RECORDS SUPPLIED Block Start

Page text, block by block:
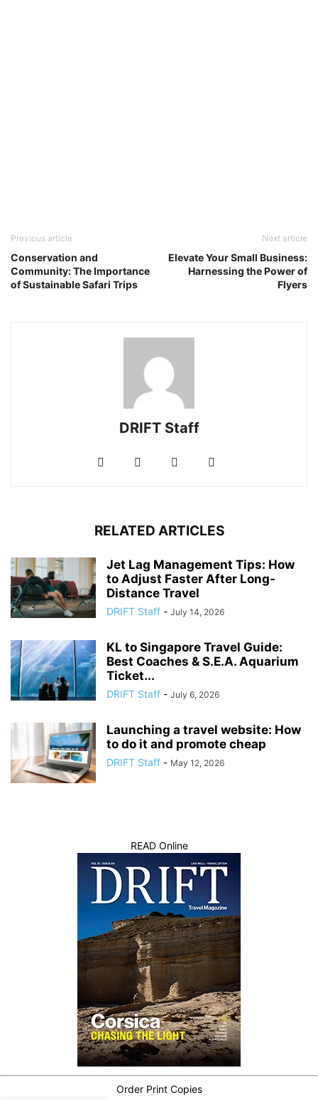
Previous article
Conservation and
Community: The Importance
of Sustainable Safari Trips
Next article
Elevate Your Small Business:
Harnessing the Power of
Flyers
DRIFT Staff
RELATED ARTICLES
Jet Lag Management Tips: How
to Adjust Faster After Long-
Distance Travel
DRIFT Staff - July 14, 2026
KL to Singapore Travel Guide:
Best Coaches & S.E.A. Aquarium
Ticket...
DRIFT Staff - July 6, 2026
Launching a travel website: How
to do it and promote cheap
DRIFT Staff - May 12, 2026
READ Online
Order Print Copies
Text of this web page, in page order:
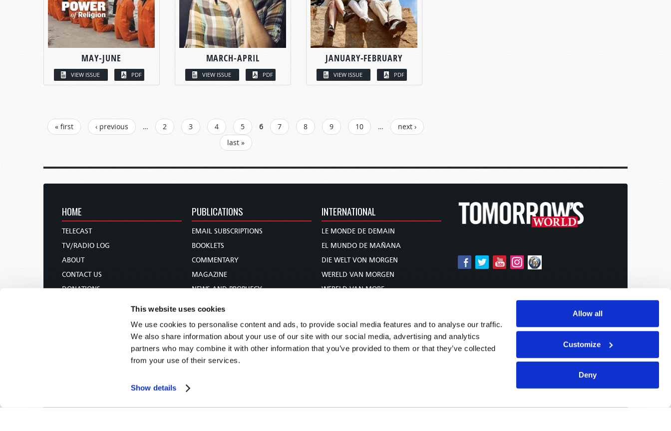
This website uses cookies
We use cookies to personalise content and ads, to provide social media features and to analyse our traffic.
We also share information about your use of our site with our social media, advertising and analytics
partners who may combine it with other information that you’ve provided to them or that they’ve collected
from your use of their services.
Show details
Allow all
Customize
Deny
MAY-JUNE
VIEW ISSUE PDF
MARCH-APRIL
VIEW ISSUE PDF
JANUARY-FEBRUARY
VIEW ISSUE PDF
PAGES
« first ‹ previous … 2 3 4 5 6 7 8 9 10 …
next ›
last »
HOME
TELECAST
TV/RADIO LOG
ABOUT
CONTACT US
DONATIONS
PUBLICATIONS
EMAIL SUBSCRIPTIONS
BOOKLETS
COMMENTARY
MAGAZINE
NEWS AND PROPHECY
BIBLE STUDY COURSE
INTERNATIONAL
LE MONDE DE DEMAIN
EL MUNDO DE MAÑANA
DIE WELT VON MORGEN
WERELD VAN MORGEN
WERELD VAN MORE
未来世界
עולם המחר
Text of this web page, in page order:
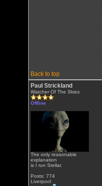
Back to top
Paul Strickland
Watcher Of The Skies
Offline
The only reasonable
explanation
is I run Stellar.
Posts: 774
Liverpool
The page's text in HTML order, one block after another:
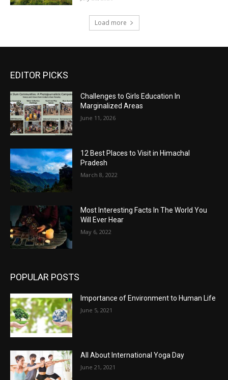
Load more
EDITOR PICKS
Challenges to Girls Education In
Marginalized Areas
June 11, 2026
12 Best Places to Visit in Himachal
Pradesh
March 8, 2022
Most Interesting Facts In The World You
Will Ever Hear
May 6, 2022
POPULAR POSTS
Importance of Environment to Human Life
June 5, 2021
All About International Yoga Day
June 21, 2021
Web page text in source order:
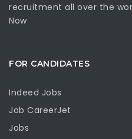
recruitment all over the
Now
FOR CANDIDATES
Indeed Jobs
Job CareerJet
Jobs
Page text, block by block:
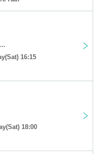
16:15
18:00
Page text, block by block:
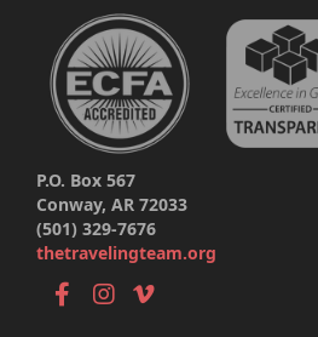
P.O. Box 567
Conway, AR 72033
(501) 329-7676
thetravelingteam.org
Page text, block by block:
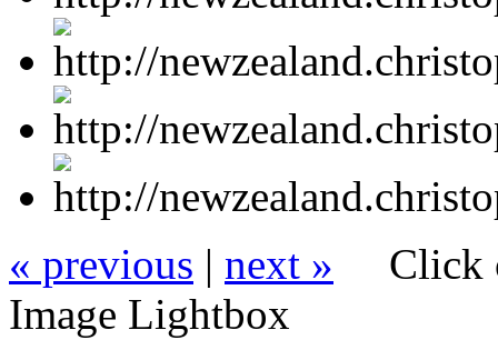
« previous | next »
Click
Image Lightbox
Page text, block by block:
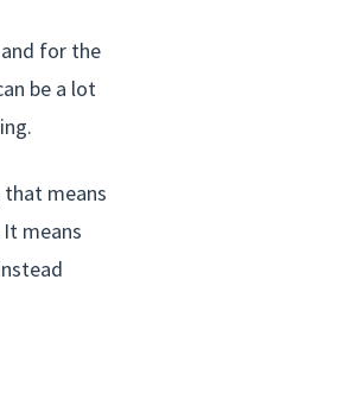
for the
be a lot
means
means
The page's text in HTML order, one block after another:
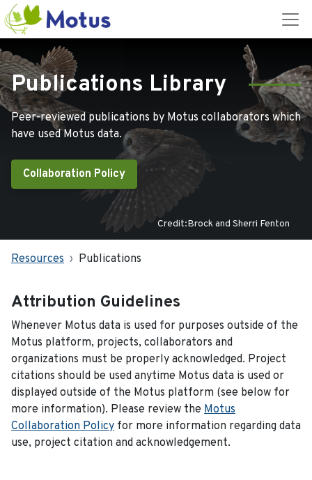
Publications Library
Peer-reviewed publications by Motus collaborators which
have used Motus data.
Collaboration Policy
Credit:Brock and Sherri Fenton
Resources Publications
Attribution Guidelines
Whenever Motus data is used for purposes outside of the
Motus platform, projects, collaborators and
organizations must be properly acknowledged. Project
citations should be used anytime Motus data is used or
displayed outside of the Motus platform (see below for
more information). Please review the Motus
Collaboration Policy for more information regarding data
use, project citation and acknowledgement.
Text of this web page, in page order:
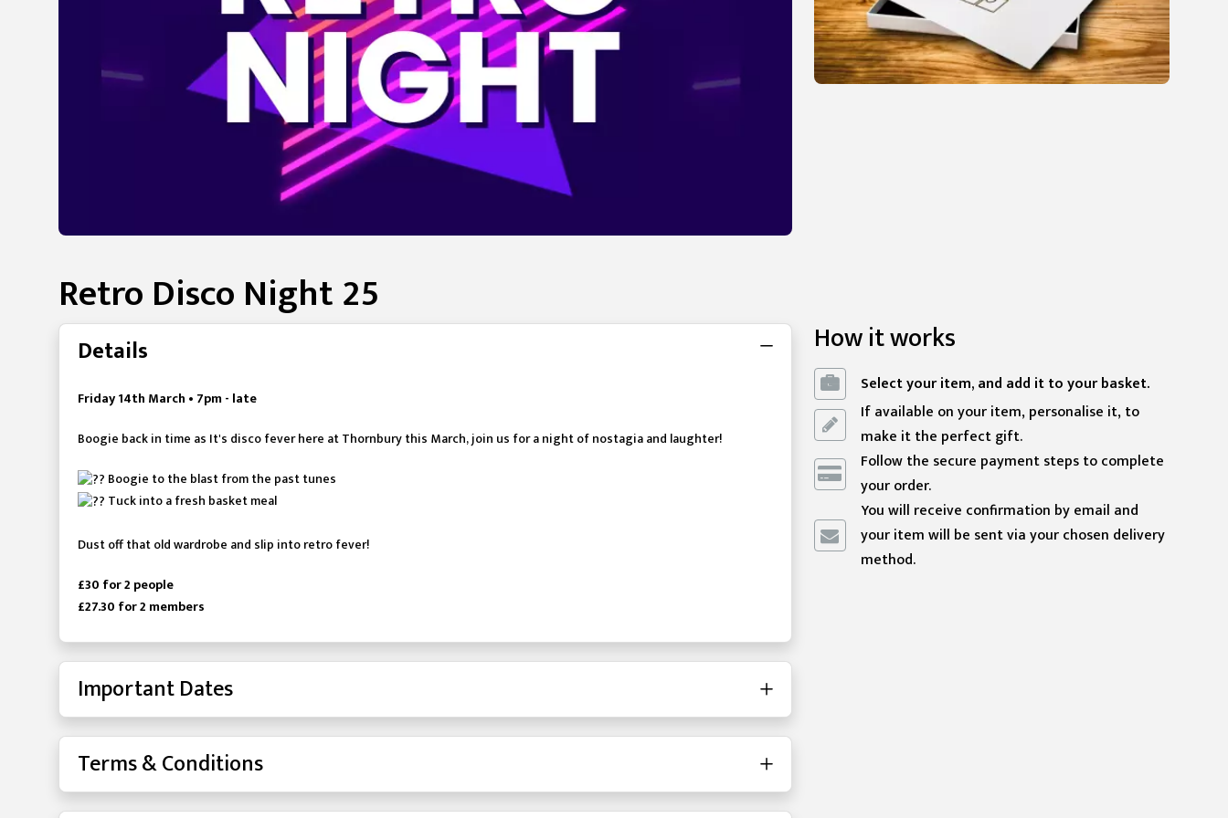
Retro Disco Night 25
Details
Friday 14th March • 7pm - late
Boogie back in time as It's disco fever here at Thornbury this March, join us for a night of nostagia and laughter!
Boogie to the blast from the past tunes
Tuck into a fresh basket meal
Dust off that old wardrobe and slip into retro fever!
£30 for 2 people
£27.30 for 2 members
Important Dates
Terms & Conditions
How it works
Select your item, and add it to your basket.
If available on your item, personalise it, to
make it the perfect gift.
Follow the secure payment steps to complete
your order.
You will receive confirmation by email and
your item will be sent via your chosen delivery
method.
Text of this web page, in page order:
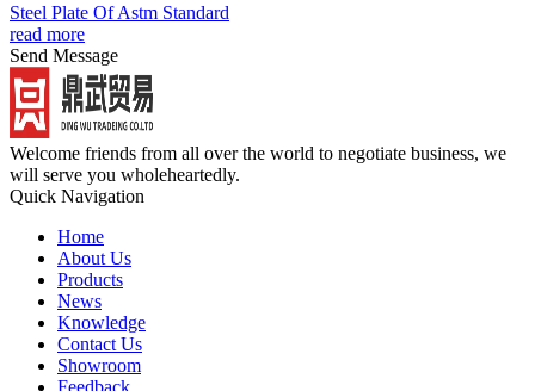
Steel Plate Of Astm Standard
read more
Send Message
Welcome friends from all over the world to negotiate business, we
will serve you wholeheartedly.
Quick Navigation
Home
About Us
Products
News
Knowledge
Contact Us
Showroom
Feedback
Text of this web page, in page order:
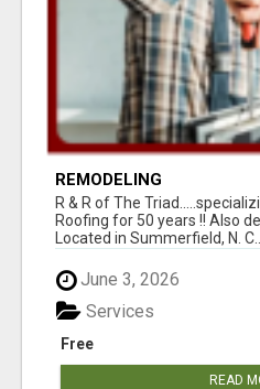
REMODELING
R & R of The
Roofing for 50 years !! Also
Located in Summerfield, N.
June 3, 2026
Free
Services
READ
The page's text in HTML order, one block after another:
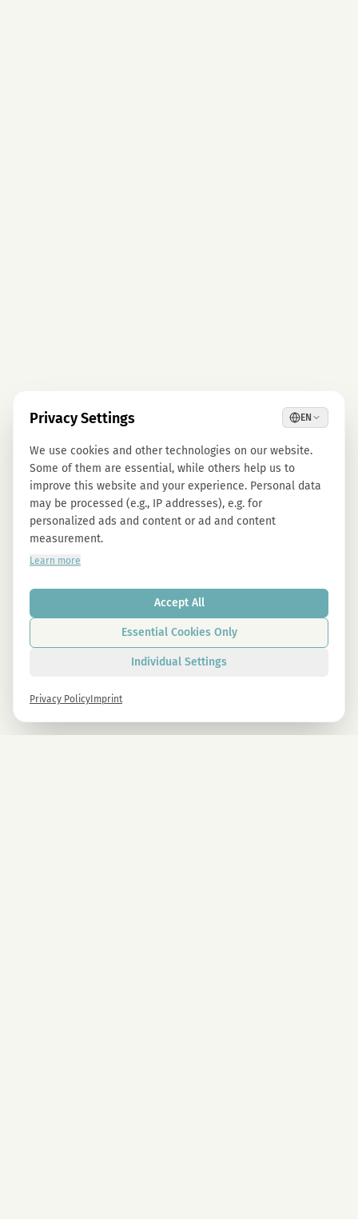
Privacy Settings EN
We use cookies and other technologies on our website.
Some of them are essential, while others help us to
improve this website and your experience. Personal data
may be processed (e.g., IP addresses), e.g. for
personalized ads and content or ad and content
measurement.
Learn more
Accept All
Essential Cookies Only
Individual Settings
Privacy Policy Imprint
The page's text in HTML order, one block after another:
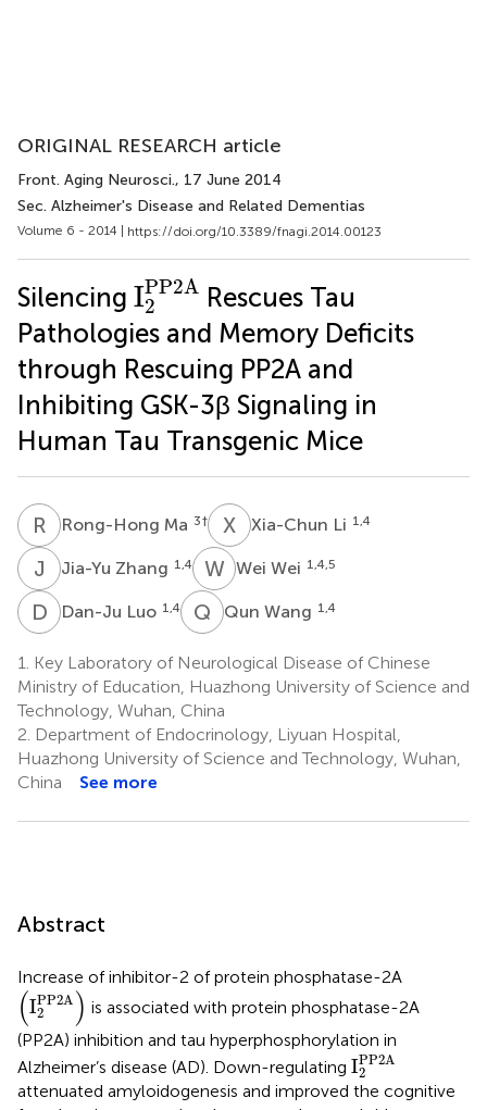
ORIGINAL RESEARCH article
Front. Aging Neurosci., 17 June 2014
Sec. Alzheimer's Disease and Related Dementias
Volume 6 - 2014 | https://doi.org/10.3389/fnagi.2014.00123
Silencing IPP2A
2
I2PP2A
Rescues Tau
Pathologies and Memory Deficits
through Rescuing PP2A and
Inhibiting GSK-3β Signaling in
Human Tau Transgenic Mice
R MRong-Hong Ma 3† X Xia-Chun Li 1,4
J ZJia-Yu Zhang 1,4 WWWei Wei 1,4,5
D LDan-Ju Luo 1,4 Q WQun Wang 1,4
1.
Key Laboratory of Neurological Disease of Chinese
Ministry of Education, Huazhong University of Science and
Technology, Wuhan, China
2. Department of Endocrinology, Liyuan Hospital,
Huazhong University of Science and Technology, Wuhan,
China
See more
Abstract
Increase of inhibitor-2 of protein phosphatase-2A
(IPP2A
2
)
I2PP2A
is associated with protein phosphatase-2A
(PP2A) inhibition and tau hyperphosphorylation in
Alzheimer’s disease (AD). Down-regulating IPP2A
2
I2PP2A
attenuated amyloidogenesis and improved the cognitive
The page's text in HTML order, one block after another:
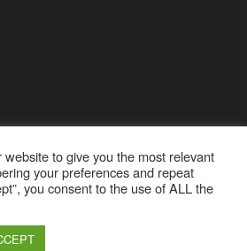
account Create a resume My account
Find
Privacy policy
Contact us
to give you the most relevant
your preferences and repeat
you consent to the use of ALL the
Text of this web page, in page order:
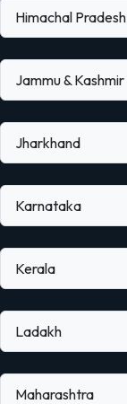
Himachal Pradesh
Jammu & Kashmir
Jharkhand
Karnataka
Kerala
Ladakh
Maharashtra
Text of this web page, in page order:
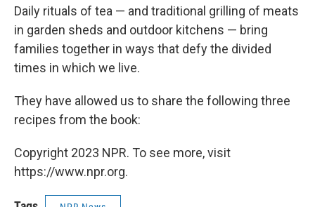
Daily rituals of tea — and traditional grilling of meats
in garden sheds and outdoor kitchens — bring
families together in ways that defy the divided
times in which we live.
They have allowed us to share the following three
recipes from the book:
Copyright 2023 NPR. To see more, visit
https://www.npr.org.
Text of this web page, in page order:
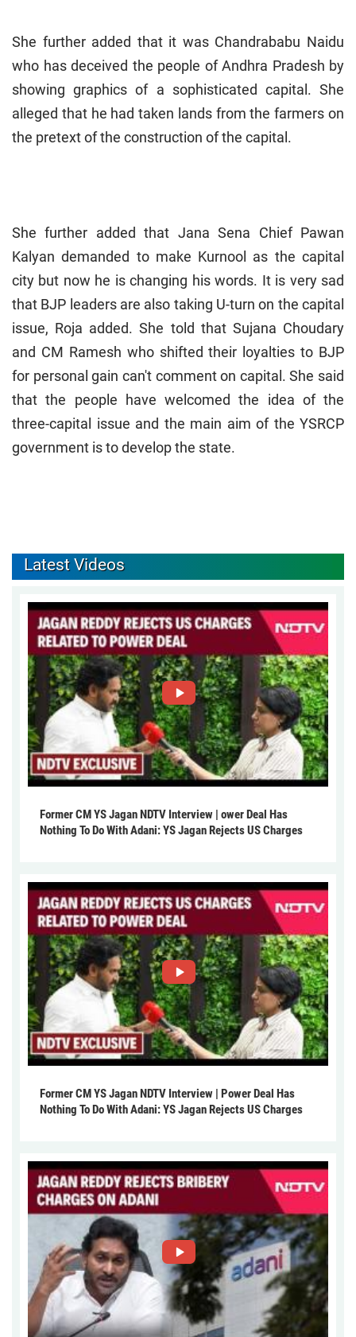
She further added that it was Chandrababu Naidu
who has deceived the people of Andhra Pradesh by
showing graphics of a sophisticated capital. She
alleged that he had taken lands from the farmers on
the pretext of the construction of the capital.
She further added that Jana Sena Chief Pawan
Kalyan demanded to make Kurnool as the capital
city but now he is changing his words. It is very sad
that BJP leaders are also taking U-turn on the capital
issue, Roja added. She told that Sujana Choudary
and CM Ramesh who shifted their loyalties to BJP
for personal gain can't comment on capital. She said
that the people have welcomed the idea of the
three-capital issue and the main aim of the YSRCP
government is to develop the state.
Latest Videos
Former CM YS Jagan NDTV Interview | ower Deal Has
Nothing To Do With Adani: YS Jagan Rejects US Charges
Former CM YS Jagan NDTV Interview | Power Deal Has
Nothing To Do With Adani: YS Jagan Rejects US Charges
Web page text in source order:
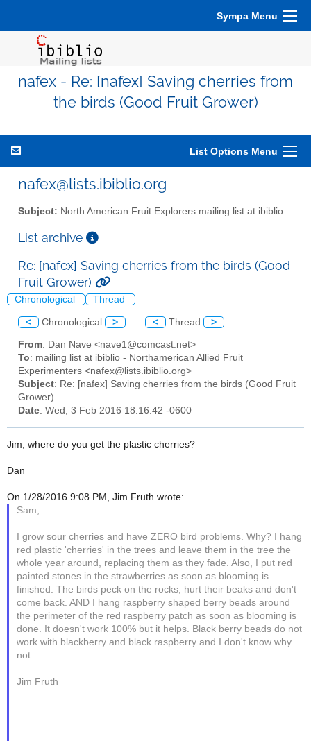
Sympa Menu
nafex - Re: [nafex] Saving cherries from
the birds (Good Fruit Grower)
List Options Menu
nafex@lists.ibiblio.org
Subject: North American Fruit Explorers mailing list at ibiblio
List archive
Re: [nafex] Saving cherries from the birds (Good
Fruit Grower)
Chronological Thread
< Chronological > < Thread >
From: Dan Nave <nave1@comcast.net>
To: mailing list at ibiblio - Northamerican Allied Fruit
Experimenters <nafex@lists.ibiblio.org>
Subject: Re: [nafex] Saving cherries from the birds (Good Fruit
Grower)
Date: Wed, 3 Feb 2016 18:16:42 -0600
Jim, where do you get the plastic cherries?
Dan
On 1/28/2016 9:08 PM, Jim Fruth wrote:
Sam,
I grow sour cherries and have ZERO bird problems. Why? I hang
red plastic 'cherries' in the trees and leave them in the tree the
whole year around, replacing them as they fade. Also, I put red
painted stones in the strawberries as soon as blooming is
finished. The birds peck on the rocks, hurt their beaks and don't
come back. AND I hang raspberry shaped berry beads around
the perimeter of the red raspberry patch as soon as blooming is
done. It doesn't work 100% but it helps. Black berry beads do not
work with blackberry and black raspberry and I don't know why
not.
Jim Fruth

RECORDS SUPPLIED Block End

What are the lines above from the one with "Indeed Jobs" to the one with "Friday 14th March • 7pm - late", both included? Reproduce them exactly, without pictures.

Indeed Jobs
Job CareerJet
Jobs
Page text, block by block:
16:15
18:00
Page text, block by block:
P.O. Box 567
Conway, AR 72033
(501) 329-7676
thetravelingteam.org
Page text, block by block:
« previous | next »
Click
Image Lightbox
Page text, block by block:
for the
be a lot
means
means
The page's text in HTML order, one block after another:
Publications Library
Peer-reviewed publications by Motus collaborators which
have used Motus data.
Collaboration Policy
Credit:Brock and Sherri Fenton
Resources Publications
Attribution Guidelines
Whenever Motus data is used for purposes outside of the
Motus platform, projects, collaborators and
organizations must be properly acknowledged. Project
citations should be used anytime Motus data is used or
displayed outside of the Motus platform (see below for
more information). Please review the Motus
Collaboration Policy for more information regarding data
use, project citation and acknowledgement.
Text of this web page, in page order:
Retro Disco Night 25
Details
Friday 14th March • 7pm - late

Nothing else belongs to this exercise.